So, taking the RMS velocity of on of the particles to be $v_{RMS} = \frac{kT}{2m}$ where $T$ is the temperature of the gas,1 $m$ is the mass of a dark-matter particle and $k$ is the Boltzmann constant, we expect each particle pass "near" other particles at an average rate of $(v_{RMS} \,\sigma)\rho_N$, where "near" is taken to be close enough to interact as parameterized by the cross-section $\sigma$, and $\rho_N$ represent the number density (as opposed to mass density) of the WIMPs. Because that was the interaction rate for a single particle the interaction rate in a unit volume gets another factor of $\rho_N$
Now we merely need to estimate the fraction of interactions that represent annihilations rather than scattering. This is a little harder to get numerically right, because you have to assume some things about the physics here. Or we could just parameterize it for now and more on. I declare that some fraction $f$ of such interactions will be annihilations. In principle, $f$ may (probably does) depend on the energy of the interaction, but perhaps it varies slowly enough to gloss over that.2
At this point the annihilation rate per unit volume3 can be simply written down as $$\begin{align*} R &= f (v_{RMS} \, \sigma) \rho_N^2 \\ &= f\frac{v_{RMS} \, \sigma}{m^2} \rho^2\\ \end{align*}$$ where I wave written $\rho = m \rho_N$ for the mass density. There is also a version that has $\rho_N$ and $kT$, but it is no more interesting.
So, what are the interesting features here? Well, it depends on the RMS velcocity which can be obtained in a rough way from the shape of the halo. It depends on the density squared (either density), which you already remarked on. It's much lower for heavy WIMPs than for light ones.

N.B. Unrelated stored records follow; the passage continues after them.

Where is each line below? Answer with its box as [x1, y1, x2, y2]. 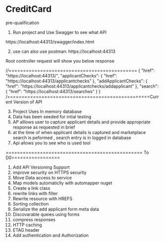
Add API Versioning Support [12, 164, 70, 170]
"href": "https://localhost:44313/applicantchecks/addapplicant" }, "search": [5, 83, 159, 89]
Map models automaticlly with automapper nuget [12, 180, 112, 186]
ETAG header [12, 227, 40, 233]
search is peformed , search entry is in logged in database [12, 135, 131, 140]
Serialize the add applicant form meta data [12, 206, 99, 212]
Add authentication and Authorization [12, 232, 89, 238]
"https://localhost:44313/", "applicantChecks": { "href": [5, 72, 118, 78]
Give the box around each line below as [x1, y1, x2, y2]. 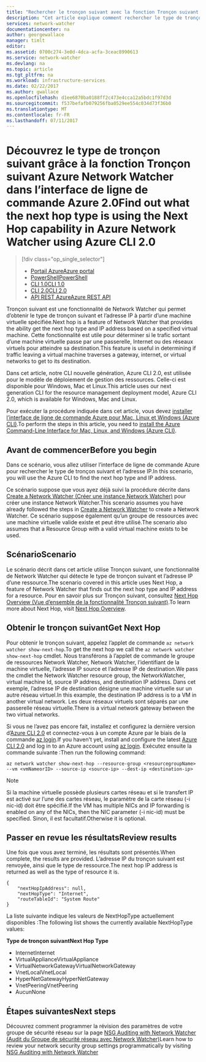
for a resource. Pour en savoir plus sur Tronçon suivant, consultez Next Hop [6, 592, 199, 599]
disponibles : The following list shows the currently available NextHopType [6, 919, 193, 926]
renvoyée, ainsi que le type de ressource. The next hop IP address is [6, 862, 178, 869]
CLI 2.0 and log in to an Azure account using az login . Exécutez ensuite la [6, 742, 192, 750]
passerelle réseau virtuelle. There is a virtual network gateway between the [6, 704, 195, 711]
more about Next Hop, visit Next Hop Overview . [6, 605, 126, 612]
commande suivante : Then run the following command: [6, 748, 146, 756]
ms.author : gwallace [6, 89, 59, 95]
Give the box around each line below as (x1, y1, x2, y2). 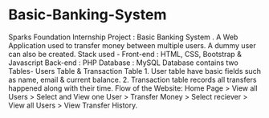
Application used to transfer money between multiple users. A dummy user (8, 40, 256, 50)
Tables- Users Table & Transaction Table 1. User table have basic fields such (8, 66, 261, 75)
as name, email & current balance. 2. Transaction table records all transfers (8, 75, 257, 84)
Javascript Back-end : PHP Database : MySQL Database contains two (8, 58, 238, 67)
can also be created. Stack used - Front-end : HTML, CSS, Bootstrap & (8, 49, 243, 59)
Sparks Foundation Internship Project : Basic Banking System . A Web (8, 32, 238, 42)
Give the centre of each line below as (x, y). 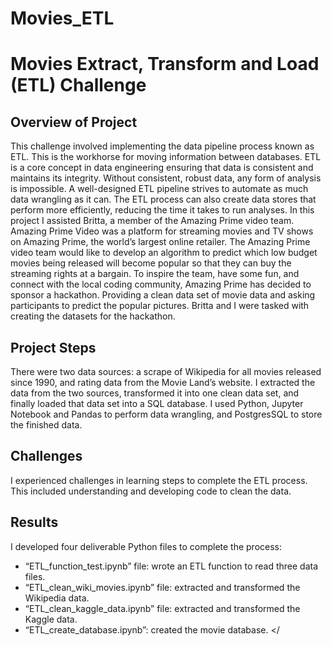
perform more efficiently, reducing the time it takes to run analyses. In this (162, 210)
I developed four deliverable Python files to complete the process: (146, 546)
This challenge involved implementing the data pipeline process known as (162, 146)
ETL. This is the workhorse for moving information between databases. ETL (166, 157)
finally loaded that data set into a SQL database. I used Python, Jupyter (157, 403)
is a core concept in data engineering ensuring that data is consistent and (162, 168)
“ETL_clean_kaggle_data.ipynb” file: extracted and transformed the (162, 608)
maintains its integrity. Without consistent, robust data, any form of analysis (166, 178)

One more interesting thing we could do is write this in terms of temperature as $$ R = f\frac{kT \sigma}{2m^3} \rho^2 \,,$$ which might shed some light on why dark-matter investigators make distinction between "hot", "warm" and "cold" dark matter.4
Lastly, note that there is no guarantee than WIMPs represent the correct model for dark matter. They are popular right now because they are experimentally tractable, so there is money for chasing them and for writing theories about what to expect from the chases.
1 There is an assumption that the gas has thermalized hidden here, I think that is OK, but I'm not a dark matter guy.
2 If you want to take a crack at $f$, the simplest estimator would involve a weak-universality computation. In essence getting the phase space available to the products.
3 The observationally interesting unit, I think.
4 I believe the current best guess involves at least two different temperature regimes present at once.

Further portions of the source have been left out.